Second, the riser is subject to deflection from vortices that are shed from the riser as the current flows around its outside surface. The deflection caused by these vortices can often be difficult to predict.

Lastly, vessel movement and drift is a cause of riser deflection. This movement occurs regardless of whether the vessel is moored or dynamically positioned with thrusters. 

As the riser flexes, the abrupt change of direction from vertical to the deflected position causes concentrated and severe point loads on both the drillstring and riser equipment, Fig. 2. As an example, based on finite element modeling, a ball joint on a 20,000-ft TVD well deflected at a 2° angle can create more than 7,000 lb of force between the ball joint and drill pipe. This load is enough to cause severe wear and damage to both the ball joint and flex joint, as well as related wear on the drilling riser while the pipe rotates and moves into and out of the hole.

Fig. 2. This graphic shows a typical deflected shape, resulting in an abrupt transition from deflected to a vertical position as the riser meets the upper ball joint or lower flex joint.

Because of component wear and potential for drillstring, riser, and subsea equipment damage, drilling contractors often specify an angle beyond which the rig should halt drilling operations. This causes days and even weeks of delay, representing millions of dollars in lost rig time for operators drilling GOM wells from floating rigs.

Fig. 3. This drawing shows how the protector prevents contact between the drill pipe and the ball joint.

OVERCOMING DOWNTIME

While drilling the GOM Green Canyon 299-1 well (Clipper prospect) from a semisubmersible in 3,500 ft-water depth, Pioneer Natural Resources USA, Inc. found a method to continue operations in currents that would have previously brought drilling operations to a halt. Previous protocols called for suspending operations when currents caused flex/ ball joint angles to exceed 0.5°.

At the start of the well, currents causing excessive flex joint angles resulted in downtime as the rig waited for conditions to improve before drilling operations could continue. For every well drilled, this resulted in millions of dollars wasted while waiting for currents to subside.

To solve this problem, Nonrotating Drill Pipe Protectors from Western Well Tool were installed to protect the riser, flex joint and ball joint. Pioneer had used these tools to good effect in 1994 in an Indonesian well with a wellhead deflection of 2.25° and decided to try them in this high-current, deflection situation offshore.

At the heart of the device is the sleeve, made from a tough, but flexible, polymer material. The sleeve is free to rotate on the pipe and its traditional use has been to reduce rotary torque, drag and casing wear in high-angle, extended-reach wells. The tool has an outside diameter greater than the drill pipe tool joint, so it creates a stand-off between the tool joint, which causes the most riser damage, and the well or riser bore. Drilling mud provides lubricity for the sleeve’s fluid bearing.
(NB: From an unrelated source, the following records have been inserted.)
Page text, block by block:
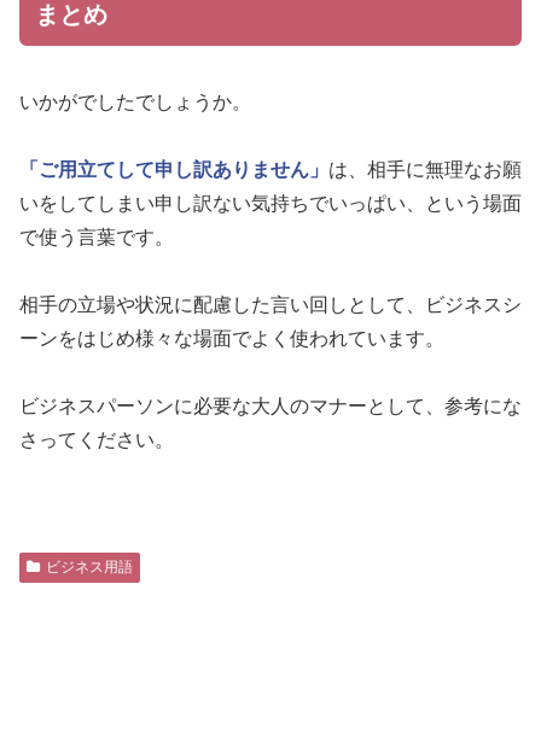
まとめ
いかがでしたでしょうか。
「ご用立てして申し訳ありません」 は、相手に無理なお願
いをしてしまい申し訳ない気持ちでいっぱい、という場面
で使う言葉です。
相手の立場や状況に配慮した言い回しとして、ビジネスシ
ーンをはじめ様々な場面でよく使われています。
ビジネスパーソンに必要な大人のマナーとして、参考にな
さってください。
ビジネス用語
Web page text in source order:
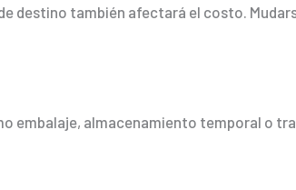
destino también afectará el costo.
embalaje, almacenamiento temporal o
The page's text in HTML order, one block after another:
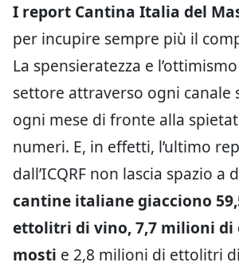
I report Cantina Italia del
per incupire sempre più il
La spensieratezza e
settore attraverso ogni canale
ogni mese di fronte alla
numeri. E, in effetti, l’ultimo
dall’ICQRF non lascia spazio a
cantine italiane giacciono
ettolitri di vino, 7,7 milioni
mosti e 2,8 milioni di ettolitri
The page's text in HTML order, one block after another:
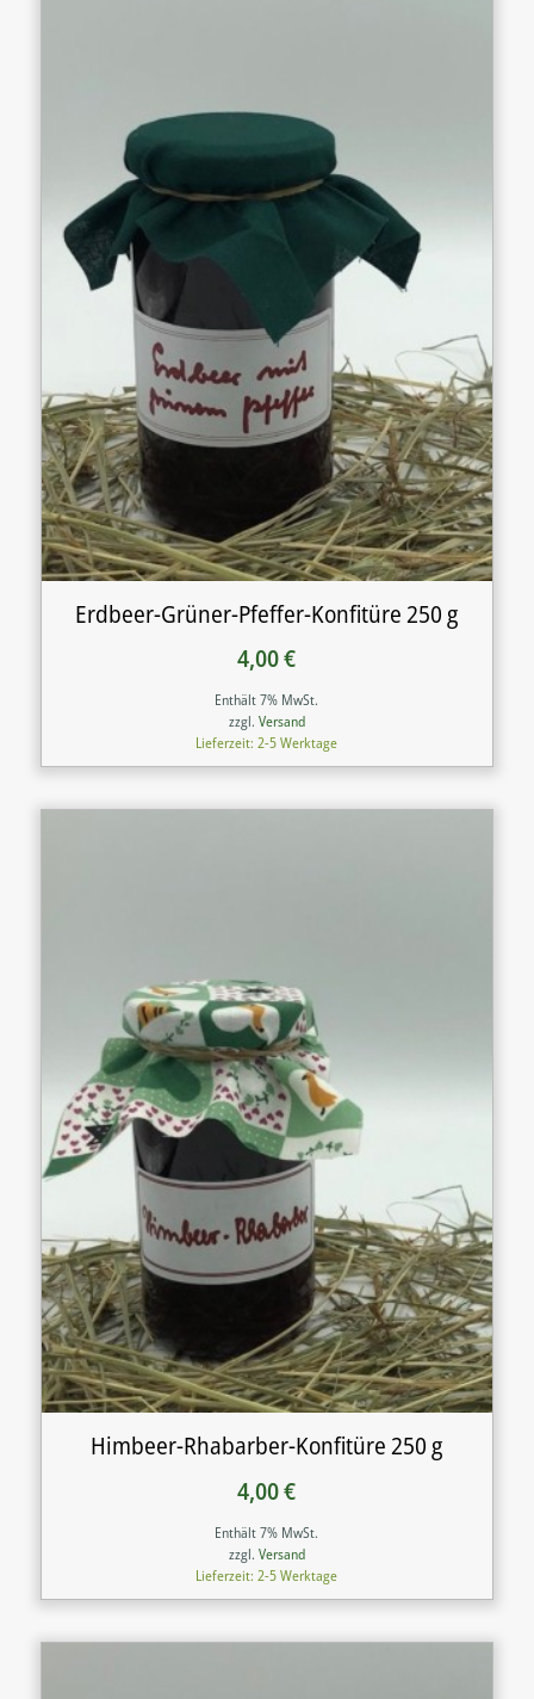
Erdbeer-Grüner-Pfeffer-Konfitüre 250 g
4,00€
Enthält 7% MwSt.
zzgl. Versand
Lieferzeit: 2-5 Werktage
Himbeer-Rhabarber-Konfitüre 250 g
4,00€
Enthält 7% MwSt.
zzgl. Versand
Lieferzeit: 2-5 Werktage
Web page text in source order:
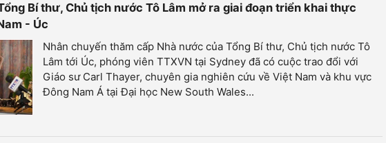
Bí thư, Chủ tịch nước Tô Lâm mở ra giai đoạn triển khai thực
- Úc
Nhân chuyến thăm cấp Nhà nước của Tổng Bí thư, Chủ tịch nước Tô
Lâm tới Úc, phóng viên TTXVN tại Sydney đã có cuộc trao đổi với
Giáo sư Carl Thayer, chuyên gia nghiên cứu về Việt Nam và khu vực
Đông Nam Á tại Đại học New South Wales...

To ensure that the device would maintain a stand-off from the riser and associated equipment as the drill pipe flexed, engineers ran a finite element analysis on the assembly. The results indicated that the stand-off was maintained and that high contact forces were effectively transferred through the device, so that the rotating drillstring went through the ball joint without contact.

For this well, devices were installed on each drill pipe joint covering the entire riser. Up to three protectors per drill pipe were needed per pipe length, depending on the sideloads expected. Protectors were installed 18 in. above the joint pin, another device about a foot above the first one and, if needed, a third protector in the middle of the drill pipe segment. To protect 9,000 ft of pipe, 600 – 800 protectors were needed. The protectors distributed the concentrated loads while drilling and allowed for a greatly expanded operating envelope.

Based on the results from this well, flex/ ball joint angles no longer limit drilling operations. The limiting factor in high-current operations now becomes the mooring system.

As a savings example, during a 27-day drilling period, 15 days (55%) would have resulted in interrupted operations because flex/ ball joint angles exceeded 0.5 degrees, Fig. 4. The downtime percentage for this well is higher than typical, but it demonstrates the potential to reduce costs and increase drilling time by using technology that permits continuous, uninterrupted operation.

Fig. 4. Of the rig’s 27 days on station, fifteen (55%) would have caused delay because flex/ ball joint angles exceeded 0.5°.

In previous wells in the area, there were 20 lost days on average due to currents and riser deflection. The device’s use allowed drilling through the entire period and shaved two weeks off the time needed to drill the well.

At rig rates of $300,000 per day, the savings on this well was more than $4.5 million over the time the devices were installed. This was only a portion of the total time that loop currents affected operations on the rig. After completion of the well, an inspection of the drilling riser, subsea BOP and flex/ ball joint package showed that the sleeves prevented wear or damage to the components.